About this exercise:
From the data below, please reproduce exactly everything from the line that contains "For each line below, return its centre" down to the line that contains "(da)dzadari [da + zadaɾi] POS – gritar.", with both ends included.

Information provided:
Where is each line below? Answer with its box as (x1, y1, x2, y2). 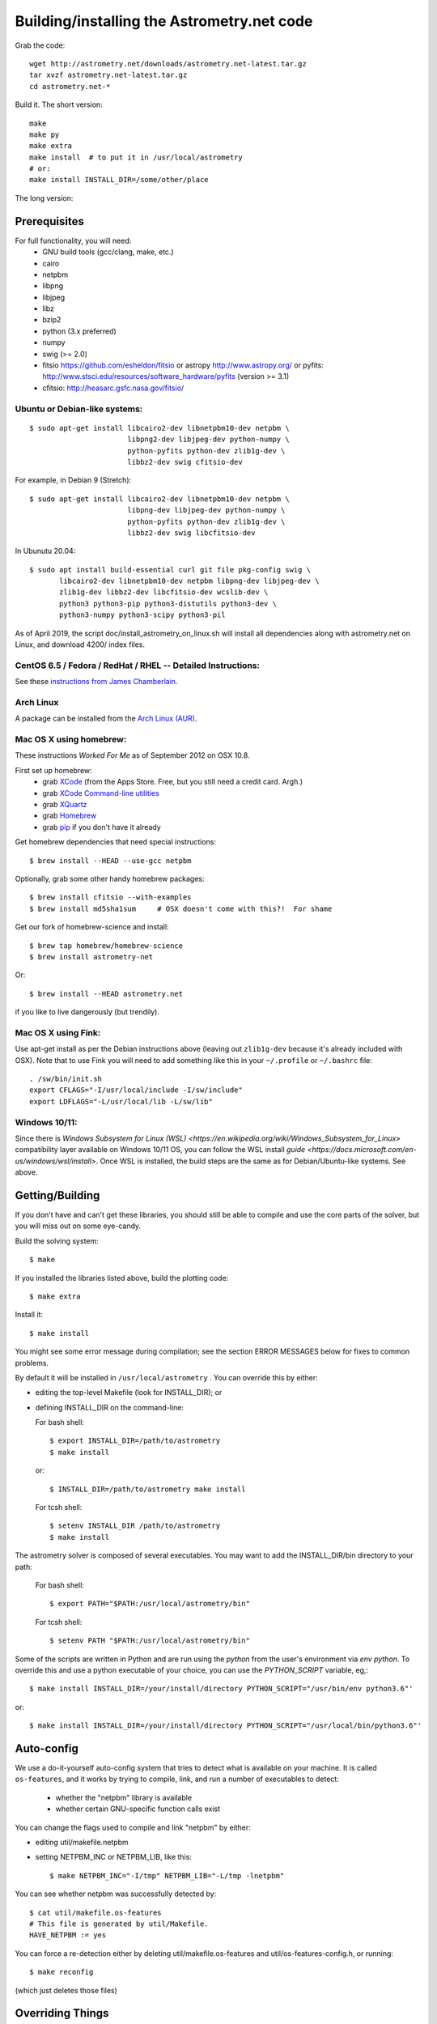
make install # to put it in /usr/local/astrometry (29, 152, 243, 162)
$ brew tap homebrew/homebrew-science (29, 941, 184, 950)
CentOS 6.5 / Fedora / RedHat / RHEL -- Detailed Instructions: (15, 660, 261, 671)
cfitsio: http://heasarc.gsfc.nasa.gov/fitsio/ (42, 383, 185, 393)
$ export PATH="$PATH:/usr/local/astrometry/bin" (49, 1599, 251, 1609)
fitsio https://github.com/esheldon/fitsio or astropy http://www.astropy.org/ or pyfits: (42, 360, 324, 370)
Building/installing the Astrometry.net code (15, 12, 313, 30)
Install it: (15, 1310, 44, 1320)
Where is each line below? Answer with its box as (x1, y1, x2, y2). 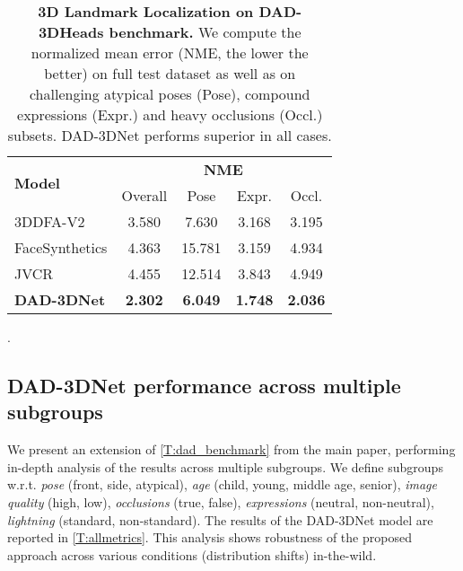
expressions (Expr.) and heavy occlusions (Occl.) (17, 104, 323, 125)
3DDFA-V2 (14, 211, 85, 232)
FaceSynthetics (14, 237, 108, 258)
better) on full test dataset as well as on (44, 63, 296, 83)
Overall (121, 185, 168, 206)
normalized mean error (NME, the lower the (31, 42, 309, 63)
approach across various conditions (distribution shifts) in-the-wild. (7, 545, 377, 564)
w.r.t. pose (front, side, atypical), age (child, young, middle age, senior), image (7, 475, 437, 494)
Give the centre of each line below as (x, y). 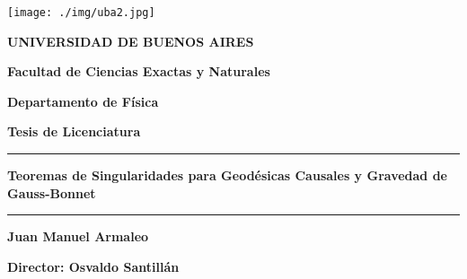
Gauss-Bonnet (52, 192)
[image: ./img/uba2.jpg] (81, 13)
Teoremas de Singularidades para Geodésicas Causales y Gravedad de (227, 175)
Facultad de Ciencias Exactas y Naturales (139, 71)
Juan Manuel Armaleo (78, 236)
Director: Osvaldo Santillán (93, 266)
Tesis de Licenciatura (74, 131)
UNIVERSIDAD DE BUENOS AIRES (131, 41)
---
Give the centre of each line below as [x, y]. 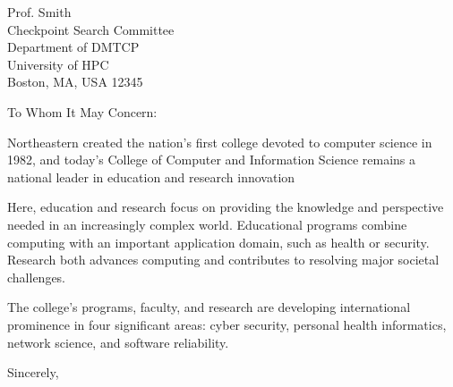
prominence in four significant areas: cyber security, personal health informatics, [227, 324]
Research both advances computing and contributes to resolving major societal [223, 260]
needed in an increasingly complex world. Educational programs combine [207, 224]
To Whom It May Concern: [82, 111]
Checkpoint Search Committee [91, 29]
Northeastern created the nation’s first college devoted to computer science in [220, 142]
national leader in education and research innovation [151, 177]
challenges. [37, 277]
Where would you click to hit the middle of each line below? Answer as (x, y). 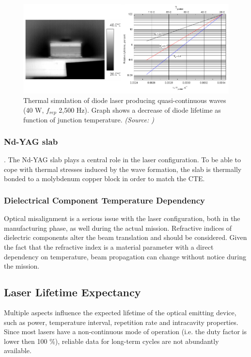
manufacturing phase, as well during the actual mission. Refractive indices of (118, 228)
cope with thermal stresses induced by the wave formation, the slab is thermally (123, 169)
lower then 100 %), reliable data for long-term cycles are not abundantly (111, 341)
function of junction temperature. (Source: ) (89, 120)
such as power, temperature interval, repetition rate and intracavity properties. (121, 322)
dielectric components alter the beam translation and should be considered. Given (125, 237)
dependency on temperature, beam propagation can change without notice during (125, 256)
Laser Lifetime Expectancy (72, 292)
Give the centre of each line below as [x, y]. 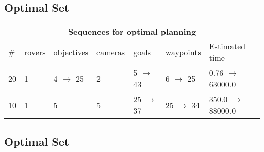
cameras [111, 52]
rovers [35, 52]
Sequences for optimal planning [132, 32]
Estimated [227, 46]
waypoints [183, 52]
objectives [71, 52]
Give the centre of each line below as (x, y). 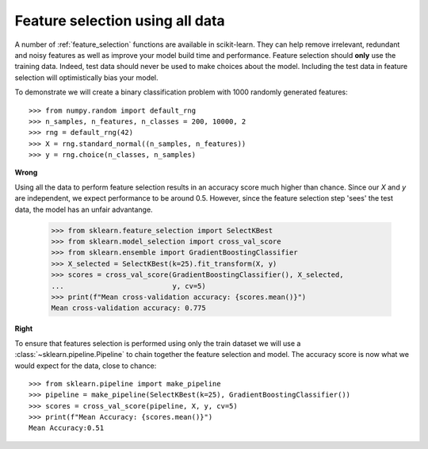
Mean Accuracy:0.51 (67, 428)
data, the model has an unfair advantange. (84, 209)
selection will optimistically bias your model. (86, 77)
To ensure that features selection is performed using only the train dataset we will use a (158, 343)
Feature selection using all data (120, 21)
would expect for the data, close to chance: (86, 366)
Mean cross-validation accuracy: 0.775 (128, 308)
==
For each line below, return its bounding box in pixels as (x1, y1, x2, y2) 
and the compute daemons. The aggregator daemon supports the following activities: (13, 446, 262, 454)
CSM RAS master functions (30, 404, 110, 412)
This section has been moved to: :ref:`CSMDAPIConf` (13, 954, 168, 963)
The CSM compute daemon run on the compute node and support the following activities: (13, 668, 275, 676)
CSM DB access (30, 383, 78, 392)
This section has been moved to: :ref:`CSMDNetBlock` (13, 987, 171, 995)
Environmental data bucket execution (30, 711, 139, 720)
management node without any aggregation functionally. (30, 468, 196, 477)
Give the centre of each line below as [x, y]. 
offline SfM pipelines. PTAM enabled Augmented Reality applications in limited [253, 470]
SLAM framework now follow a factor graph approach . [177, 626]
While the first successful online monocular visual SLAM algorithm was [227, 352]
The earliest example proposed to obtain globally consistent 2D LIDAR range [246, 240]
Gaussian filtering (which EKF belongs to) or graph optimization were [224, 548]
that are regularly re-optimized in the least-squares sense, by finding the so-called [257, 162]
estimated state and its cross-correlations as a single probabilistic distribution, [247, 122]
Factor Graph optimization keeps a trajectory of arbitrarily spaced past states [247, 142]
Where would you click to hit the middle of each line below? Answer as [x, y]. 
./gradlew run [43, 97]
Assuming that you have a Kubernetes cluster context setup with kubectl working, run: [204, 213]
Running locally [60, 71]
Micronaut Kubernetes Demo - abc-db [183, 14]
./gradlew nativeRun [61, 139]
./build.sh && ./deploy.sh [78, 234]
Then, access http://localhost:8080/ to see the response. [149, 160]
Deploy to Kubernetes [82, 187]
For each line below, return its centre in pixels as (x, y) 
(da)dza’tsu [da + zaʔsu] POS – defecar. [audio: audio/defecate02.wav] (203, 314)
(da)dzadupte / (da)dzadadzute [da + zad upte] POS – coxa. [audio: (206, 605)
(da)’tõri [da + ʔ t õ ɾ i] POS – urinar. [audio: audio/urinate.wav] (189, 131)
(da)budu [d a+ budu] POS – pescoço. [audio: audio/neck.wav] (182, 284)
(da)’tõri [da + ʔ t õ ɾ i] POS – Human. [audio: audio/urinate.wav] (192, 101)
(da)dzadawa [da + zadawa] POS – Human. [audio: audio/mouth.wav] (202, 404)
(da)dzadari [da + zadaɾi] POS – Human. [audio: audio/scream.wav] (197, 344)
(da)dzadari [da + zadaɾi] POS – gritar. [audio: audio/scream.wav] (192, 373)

Written answer:
For each line below, return its centre in pixels as (x, y) 
(da)dza’tsu [da + zaʔsu] POS – defecar. [audio: audio/defecate02.wav] (203, 314)
(da)dzadupte / (da)dzadadzute [da + zad upte] POS – coxa. [audio: (206, 605)
(da)’tõri [da + ʔ t õ ɾ i] POS – urinar. [audio: audio/urinate.wav] (189, 131)
(da)budu [d a+ budu] POS – pescoço. [audio: audio/neck.wav] (182, 284)
(da)’tõri [da + ʔ t õ ɾ i] POS – Human. [audio: audio/urinate.wav] (192, 101)
(da)dzadawa [da + zadawa] POS – Human. [audio: audio/mouth.wav] (202, 404)
(da)dzadari [da + zadaɾi] POS – Human. [audio: audio/scream.wav] (197, 344)
(da)dzadari [da + zadaɾi] POS – gritar. [audio: audio/scream.wav] (192, 373)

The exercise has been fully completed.